● **STORED DATA**:
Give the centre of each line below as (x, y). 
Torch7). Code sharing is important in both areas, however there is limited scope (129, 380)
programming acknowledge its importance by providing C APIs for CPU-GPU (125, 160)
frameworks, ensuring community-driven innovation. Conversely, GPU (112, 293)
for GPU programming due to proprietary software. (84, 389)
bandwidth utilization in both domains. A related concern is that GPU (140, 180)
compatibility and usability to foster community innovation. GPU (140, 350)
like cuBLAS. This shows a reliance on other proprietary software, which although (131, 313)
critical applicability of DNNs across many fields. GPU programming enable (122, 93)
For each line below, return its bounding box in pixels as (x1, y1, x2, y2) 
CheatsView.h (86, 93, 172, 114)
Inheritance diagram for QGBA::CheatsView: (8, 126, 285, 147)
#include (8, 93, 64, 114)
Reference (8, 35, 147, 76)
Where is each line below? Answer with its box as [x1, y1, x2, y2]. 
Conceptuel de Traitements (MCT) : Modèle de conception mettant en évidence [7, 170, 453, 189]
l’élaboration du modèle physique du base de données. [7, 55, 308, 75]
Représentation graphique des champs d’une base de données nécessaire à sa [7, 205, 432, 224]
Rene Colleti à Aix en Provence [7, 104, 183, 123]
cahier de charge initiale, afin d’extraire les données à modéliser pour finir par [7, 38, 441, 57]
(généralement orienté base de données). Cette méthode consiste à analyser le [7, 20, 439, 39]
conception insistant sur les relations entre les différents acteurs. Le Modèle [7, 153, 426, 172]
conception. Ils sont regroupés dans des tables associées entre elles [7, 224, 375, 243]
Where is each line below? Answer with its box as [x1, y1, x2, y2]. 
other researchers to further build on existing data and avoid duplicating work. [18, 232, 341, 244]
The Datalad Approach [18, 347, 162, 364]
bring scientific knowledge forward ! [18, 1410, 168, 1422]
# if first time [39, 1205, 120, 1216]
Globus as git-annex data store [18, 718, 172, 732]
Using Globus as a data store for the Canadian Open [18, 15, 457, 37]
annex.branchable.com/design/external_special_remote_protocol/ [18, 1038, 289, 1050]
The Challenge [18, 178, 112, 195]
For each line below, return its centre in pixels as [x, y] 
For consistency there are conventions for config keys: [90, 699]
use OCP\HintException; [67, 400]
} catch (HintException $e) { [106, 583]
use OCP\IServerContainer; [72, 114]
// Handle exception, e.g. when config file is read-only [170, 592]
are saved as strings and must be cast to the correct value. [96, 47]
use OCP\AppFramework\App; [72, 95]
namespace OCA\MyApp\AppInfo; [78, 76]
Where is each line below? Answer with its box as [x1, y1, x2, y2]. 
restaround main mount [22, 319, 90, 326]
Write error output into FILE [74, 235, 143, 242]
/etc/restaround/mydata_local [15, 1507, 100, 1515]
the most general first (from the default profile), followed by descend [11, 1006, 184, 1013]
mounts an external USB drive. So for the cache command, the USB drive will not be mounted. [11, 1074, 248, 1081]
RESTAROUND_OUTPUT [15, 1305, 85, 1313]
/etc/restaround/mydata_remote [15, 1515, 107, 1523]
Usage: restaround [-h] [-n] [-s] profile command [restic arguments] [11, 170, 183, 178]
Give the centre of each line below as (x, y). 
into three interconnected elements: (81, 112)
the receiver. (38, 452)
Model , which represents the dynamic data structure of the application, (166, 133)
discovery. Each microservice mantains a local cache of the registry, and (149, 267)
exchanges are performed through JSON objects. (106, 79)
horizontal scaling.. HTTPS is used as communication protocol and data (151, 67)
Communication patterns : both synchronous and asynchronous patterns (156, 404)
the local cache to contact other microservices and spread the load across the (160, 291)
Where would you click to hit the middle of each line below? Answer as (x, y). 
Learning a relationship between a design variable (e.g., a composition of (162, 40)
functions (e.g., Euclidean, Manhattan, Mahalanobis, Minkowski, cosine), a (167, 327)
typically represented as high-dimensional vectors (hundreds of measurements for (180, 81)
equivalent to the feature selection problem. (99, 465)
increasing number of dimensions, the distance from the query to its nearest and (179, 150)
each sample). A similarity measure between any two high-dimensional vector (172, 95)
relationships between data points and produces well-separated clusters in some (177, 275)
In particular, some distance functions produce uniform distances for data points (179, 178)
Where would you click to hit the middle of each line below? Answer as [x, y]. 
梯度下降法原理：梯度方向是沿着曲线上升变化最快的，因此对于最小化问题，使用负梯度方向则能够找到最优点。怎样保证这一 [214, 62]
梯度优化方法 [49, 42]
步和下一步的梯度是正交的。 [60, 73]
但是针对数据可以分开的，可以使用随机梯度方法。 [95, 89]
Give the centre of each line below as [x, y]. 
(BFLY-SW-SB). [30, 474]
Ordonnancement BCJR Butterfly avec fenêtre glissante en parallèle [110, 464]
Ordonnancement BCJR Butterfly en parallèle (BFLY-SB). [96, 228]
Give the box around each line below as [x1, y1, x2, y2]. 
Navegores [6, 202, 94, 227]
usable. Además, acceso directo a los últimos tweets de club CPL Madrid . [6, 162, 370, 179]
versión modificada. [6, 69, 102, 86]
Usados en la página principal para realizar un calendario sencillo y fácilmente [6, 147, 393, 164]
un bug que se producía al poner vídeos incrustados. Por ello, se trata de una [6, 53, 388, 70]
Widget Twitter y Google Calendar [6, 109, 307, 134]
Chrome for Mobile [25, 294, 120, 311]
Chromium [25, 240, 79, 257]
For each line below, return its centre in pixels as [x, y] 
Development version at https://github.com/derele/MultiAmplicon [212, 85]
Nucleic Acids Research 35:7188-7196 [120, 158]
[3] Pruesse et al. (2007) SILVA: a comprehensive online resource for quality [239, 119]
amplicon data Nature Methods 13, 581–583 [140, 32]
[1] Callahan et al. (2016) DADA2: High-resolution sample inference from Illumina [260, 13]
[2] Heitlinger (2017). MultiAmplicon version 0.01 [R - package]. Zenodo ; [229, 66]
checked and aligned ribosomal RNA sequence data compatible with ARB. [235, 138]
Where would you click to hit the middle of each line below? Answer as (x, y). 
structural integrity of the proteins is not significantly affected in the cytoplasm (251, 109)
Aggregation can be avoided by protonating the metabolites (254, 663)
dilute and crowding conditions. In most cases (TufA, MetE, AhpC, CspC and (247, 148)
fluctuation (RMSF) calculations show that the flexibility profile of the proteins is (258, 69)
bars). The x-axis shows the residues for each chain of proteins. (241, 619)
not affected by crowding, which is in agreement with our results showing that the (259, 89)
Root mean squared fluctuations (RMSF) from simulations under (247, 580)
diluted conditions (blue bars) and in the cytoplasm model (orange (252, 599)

● **TASK PROMPT**: In the entries above, the lines from the one bearing "catch (HintException $e)" up to and including the one bearing "typically represented as" should be transcribed exactly; no other line is wanted.

● **WRITTEN SOLUTION**:
} catch (HintException $e) { [106, 583]
use OCP\IServerContainer; [72, 114]
// Handle exception, e.g. when config file is read-only [170, 592]
are saved as strings and must be cast to the correct value. [96, 47]
use OCP\AppFramework\App; [72, 95]
namespace OCA\MyApp\AppInfo; [78, 76]
Where is each line below? Answer with its box as [x1, y1, x2, y2]. 
restaround main mount [22, 319, 90, 326]
Write error output into FILE [74, 235, 143, 242]
/etc/restaround/mydata_local [15, 1507, 100, 1515]
the most general first (from the default profile), followed by descend [11, 1006, 184, 1013]
mounts an external USB drive. So for the cache command, the USB drive will not be mounted. [11, 1074, 248, 1081]
RESTAROUND_OUTPUT [15, 1305, 85, 1313]
/etc/restaround/mydata_remote [15, 1515, 107, 1523]
Usage: restaround [-h] [-n] [-s] profile command [restic arguments] [11, 170, 183, 178]
Give the centre of each line below as (x, y). 
into three interconnected elements: (81, 112)
the receiver. (38, 452)
Model , which represents the dynamic data structure of the application, (166, 133)
discovery. Each microservice mantains a local cache of the registry, and (149, 267)
exchanges are performed through JSON objects. (106, 79)
horizontal scaling.. HTTPS is used as communication protocol and data (151, 67)
Communication patterns : both synchronous and asynchronous patterns (156, 404)
the local cache to contact other microservices and spread the load across the (160, 291)
Where would you click to hit the middle of each line below? Answer as (x, y). 
Learning a relationship between a design variable (e.g., a composition of (162, 40)
functions (e.g., Euclidean, Manhattan, Mahalanobis, Minkowski, cosine), a (167, 327)
typically represented as high-dimensional vectors (hundreds of measurements for (180, 81)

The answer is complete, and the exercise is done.